306xN配列のFIFF file化
Graphで直接binary dataが扱えるかもしれませんが、現状では以下のようにしています。
(setq max-evoked-data-size 1000000)
と入力し、目的とするfiff fileの制限を大きめにしておきます。
average dataの場合はringbuffer widgetはあってもなくても構いませんが、raw dataの場合はないとGraphの反応が遅くなります。
pick widgetの名前をmegとし、namesをMEG*とします。
matrix-src widgetを作成し、名前をMTXとします。
unary widgetを作成し、名前をfmulとします。
fT/cmまたはfT単位のものはT/mになるようfunctionをfmul、argumentsを(1e-13)などとします。
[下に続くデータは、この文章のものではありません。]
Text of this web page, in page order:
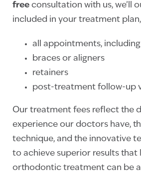
free consultation with us, we’ll
included in your treatment plan,
all appointments,
braces or aligners
retainers
post-treatment follow-up
Our treatment fees reflect the
experience our doctors have,
technique, and the innovative
to achieve superior results that
orthodontic treatment can be
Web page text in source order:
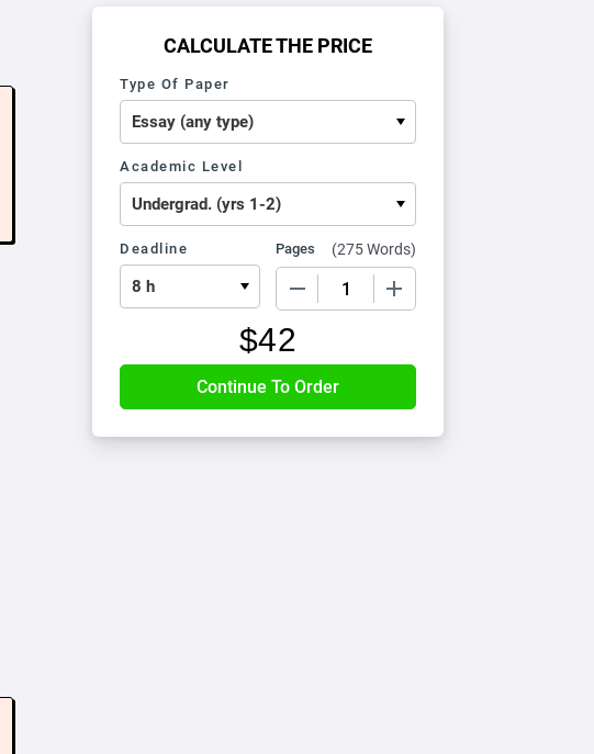
CALCULATE THE PRICE
Type Of Paper
Academic Level
Deadline Pages (275 Words)
$42
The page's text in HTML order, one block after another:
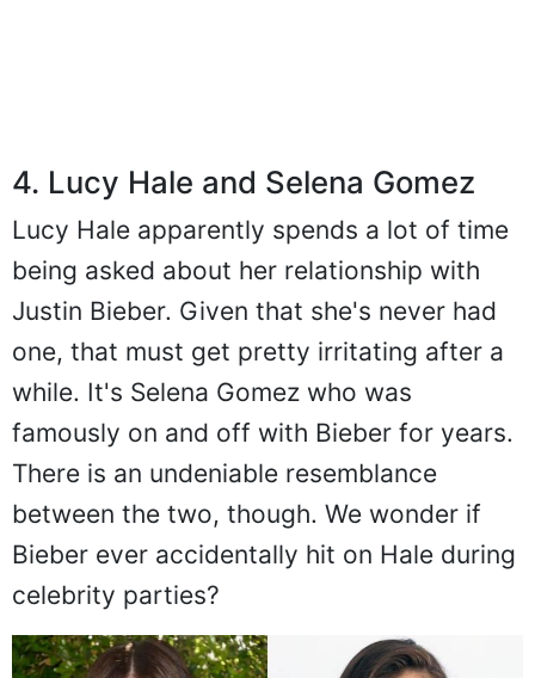
4. Lucy Hale and Selena Gomez
Lucy Hale apparently spends a lot of time
being asked about her relationship with
Justin Bieber. Given that she's never had
one, that must get pretty irritating after a
while. It's Selena Gomez who was
famously on and off with Bieber for years.
There is an undeniable resemblance
between the two, though. We wonder if
Bieber ever accidentally hit on Hale during
celebrity parties?
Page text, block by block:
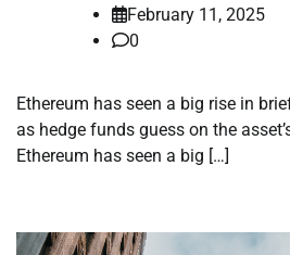
February 11, 2025
0
Ethereum has seen a big rise in
as hedge funds guess on the
Ethereum has seen a big […]
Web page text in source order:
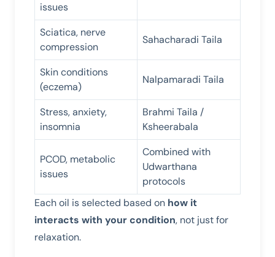
issues
Sciatica, nerve
compression
Sahacharadi Taila
Skin conditions
(eczema)
Nalpamaradi Taila
Stress, anxiety,
insomnia
Brahmi Taila /
Ksheerabala
PCOD, metabolic
issues
Combined with
Udwarthana
protocols
Each oil is selected based on how it
interacts with your condition, not just for
relaxation.
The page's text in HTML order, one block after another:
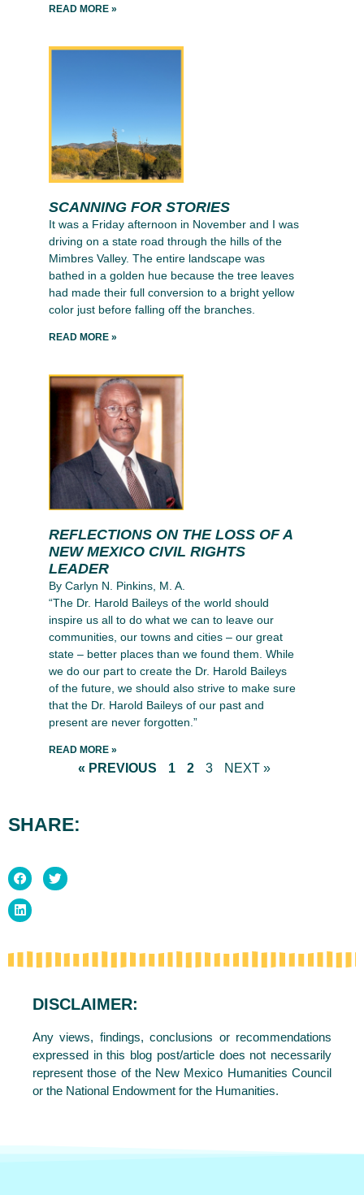
READ MORE »
SCANNING FOR STORIES
It was a Friday afternoon in November and I was
driving on a state road through the hills of the
Mimbres Valley. The entire landscape was
bathed in a golden hue because the tree leaves
had made their full conversion to a bright yellow
color just before falling off the branches.
READ MORE »
REFLECTIONS ON THE LOSS OF A
NEW MEXICO CIVIL RIGHTS
LEADER
By Carlyn N. Pinkins, M. A.
“The Dr. Harold Baileys of the world should
inspire us all to do what we can to leave our
communities, our towns and cities – our great
state – better places than we found them. While
we do our part to create the Dr. Harold Baileys
of the future, we should also strive to make sure
that the Dr. Harold Baileys of our past and
present are never forgotten.”
READ MORE »
« PREVIOUS 1 2 3 NEXT »
SHARE:
DISCLAIMER:
Any views, findings, conclusions or recommendations
expressed in this blog post/article does not necessarily
represent those of the New Mexico Humanities Council
or the National Endowment for the Humanities.
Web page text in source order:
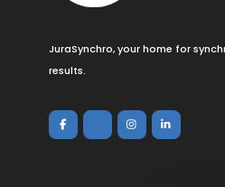
JuraSynchro, your home for
results.

準備ができたら、fileをダブルクリックして目的とするfiff fileを読みます
次に目的とする306xNの配列をlsp fileにします。
(setq ABC (matrix
(1行目1列 1行目N列)
(2行目1列 2行目N列)
(306行目1列 306行目N列)
)
(set-resource (G-widget "MTX") :matrix ABC)
というテキストファイルを作成し、abc.lspという名前で保存します。
Graphで
(require '...../abc)
で呼び出し、megとMTXをリンクさせます。
これで元のfiff fileのチャンネル、標本化周波数などの属性が継承できます。
最後に
(make-evoked-file :filename "/neuro/data/test.fif" :source (G-widget "display"))
とすれば306xN配列がtest.fifという名前のfiff fileになります。